Director John Jencks and producer Jay Taylor’s UK production and financing outfit Electric Shadow Company boasts an ambitious slate. Titles include producing Rupert Sanders’ reimagining of James O’Barr’s comic book The Crow, starring Bill Skarsgard and FKA Twigs — which FilmNation Entertainment is introducing to buyers at Cannes — in addition to a slew of projects in development, including Zoo director Colin McIvor’s Beeswing.
Jencks (chair) and Taylor (CEO)have been building up Electric Shadow Company for 17 years. They met as teenagers, moving in the same west London social circles. Jencks headed off to study film at New York Film Academy, while Taylor produced the zeitgeisty Channel 4 music show Popworld, before transitioning into features, working for The Weinstein Company and Working Title. Jencks returned from the US and the pair reconnected and made short film The Vicious Circle Of Success. In 2005 they formed their own outfit, Sane and Diddly, alongside producer Alexa Seligman (who later left the company in 2017), rebranding to Electric Shadow Company in 2008.
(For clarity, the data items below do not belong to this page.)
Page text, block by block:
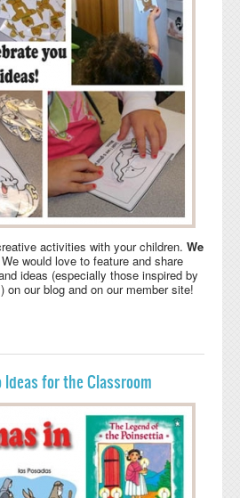
activities with your children. We
We would love to feature and share
ideas (especially those inspired by
on our blog and on our member site!
for the Classroom
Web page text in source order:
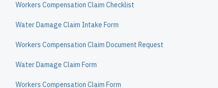
Workers Compensation Claim Checklist
Water Damage Claim Intake Form
Workers Compensation Claim Document Request
Water Damage Claim Form
Workers Compensation Claim Form

“We were pretty good at production, we had that experience. But the other side of the business, the marketing side, we weren’t particularly clued up on,” says Taylor. They cut their teeth on self-funded feature The Fold, which Jencks directed, before using gap funding to make Amy Heckerling’s 2012 comedy horror Vamps. Features including The Hallow, Love Me Like You Do and Swallows And Amazons followed.
Squaring the cube
The Hippopotamus — based on the comic novel by Stephen Fry and starring Roger Allam — had the makings of the outfit’s breakthrough project, with UK distributor Metrodome attached, until, that is, the distributor went into administration, leaving Jencks and Taylor to put the feature out themselves.
To keep cash coming in, the company launched J Cubed Film Finance, with film financier Joe Simpson and a variety of senior lenders. Through this, Jencks and Taylor began providing feature films with gap funding. This model was a success, with J Cubed securing more than 30 deals in the space of 18 months, for titles including Out Of The Blue, Danger Close: The Battle Of Long Tan and Guns Akimbo. Through Electric Shadow Company, the duo also helped finance Philip Barantini’s recent Bafta contender Boiling Point.
But Electric Shadow Company had its own creative itch that needed scratching. “We started to think, ‘We’re doing all this work getting other people’s films made, and we’re not doing any of our own stuff,’” recalls Jencks. The company has thus relaunched with a renewed interest in in-house development, and a focus on acquiring UK rights to the projects the outfit is involved in. Two new hires have been made to reflect the company’s refresh, taking the total number of full-time employees to six.
Isabel Freer is head of development of all TV and documentary features, and is also responsible for sourcing new intellectual property to develop, finance and produce. Freer’s previous credits include as a co-producer on Nick Hamm’s The Journey, and as an executive on The Uncertain Kingdom, a feature development fund launched by Jencks.
Kwesi Dickson has joined as head of production finance, having previously worked as a producer on MJ Bassett’s Rogue and Magnus Martens’ SAS: Red Notice, both Electric Shadow Company executive produced.
The Crow is currently in pre-production, while Beeswing is being developed with Northern Ireland Screen. The family comedy, inspired by a true story, is set in 1842 in a remote Scottish village, where future prosperity is pegged on an old mare named Beeswing winning at the Ascot race meet. Production on the feature — co-written by Georgia Goggin, producer of Pretty Red Dress — is set to begin at the end of the year.
Documentaries are another key focus, with two co-productions in the works with UK documentary outfit Rogan Productions, titled Original Sin and Project Hollywood.
“I don’t think there’s one type of Electric Shadow project,” says Jencks. “If it’s one we’ve been involved with from the very beginning, it’s got to work on multiple levels. I don’t think we would ever do a Fast & Furious film that’s purely visceral, but we would also never do the most talky French arthouse film. The joy of film is that it offers a huge breadth of the human experience.”